Émilien Néron and Sophie Nélisse, who play middle school students dealing with a teacher’s
suicide in the Canadian film “Monsieur Lazhar.”




Fellag, star of "Monsieur Lazhar."



In the indelible opening scene of Philippe Falardeau’s “Monsieur Lazhar,” Simon (Émilien Néron), a sixth grader at a Montreal middle school, catches a glimpse of the body of Martine, a popular teacher who has hanged herself from a pipe inside a classroom. He turns and runs.

We don’t see him report the fatality. The camera remains stationary, in a kind of daze, until several teachers dash into the building and frantically herd children returning from recess back outside. Simon’s friend Alice (Sophie Nélisse) detaches herself just long enough to steal a peek through a crack in the door before being shooed away. We never see the victim’s face.

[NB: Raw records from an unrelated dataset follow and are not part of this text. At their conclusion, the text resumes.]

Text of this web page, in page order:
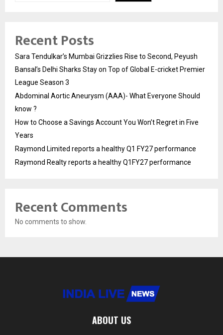
Recent Posts
Sara Tendulkar’s Mumbai Grizzlies Rise to Second, Peyush
Bansal’s Delhi Sharks Stay on Top of Global E-cricket Premier
League Season 3
Abdominal Aortic Aneurysm (AAA)- What Everyone Should
know ?
How to Choose a Savings Account You Won’t Regret in Five
Years
Raymond Limited reports a healthy Q1 FY27 performance
Raymond Realty reports a healthy Q1FY27 performance
Recent Comments
No comments to show.
ABOUT US

The subtlety and discretion with which the revelation is handled says much about “Monsieur Lazhar,” Mr. Falardeau’s fourth feature film, adapted from a one-person play by Evelyne de la Chenelière. The film, which was nominated for an Oscar for best foreign language film, picked up six Genies (Canadian Oscars), including best picture, director, adapted screenplay and actor. The title character is powerfully embodied by Fellag, an Algerian theater director and actor known for his one-man shows, who has lived in Paris since 1995.

“Monsieur Lazhar” sustains an exquisite balance between grown-up and child’s-eye views of education, teacher-student relations and peer-group interactions. The students come quirkily alive in superb naturalistic performances devoid of cuteness and stereotyping. Like no other film about middle school life that I can recall “Monsieur Lazhar” conveys the intensity and the fragility of these classroom bonds and the mutual trust they require.

Although it looks askance at the extreme measures parents and teachers take to protect children, often more knowledgeable and resilient than they’re given credit for, it acknowledges that some do need protection. It especially calls into question the strict modern rules that forbid any physical contact between teachers and students who in moments of crisis feel a desperate need for the comfort and reassurance that a hug can provide.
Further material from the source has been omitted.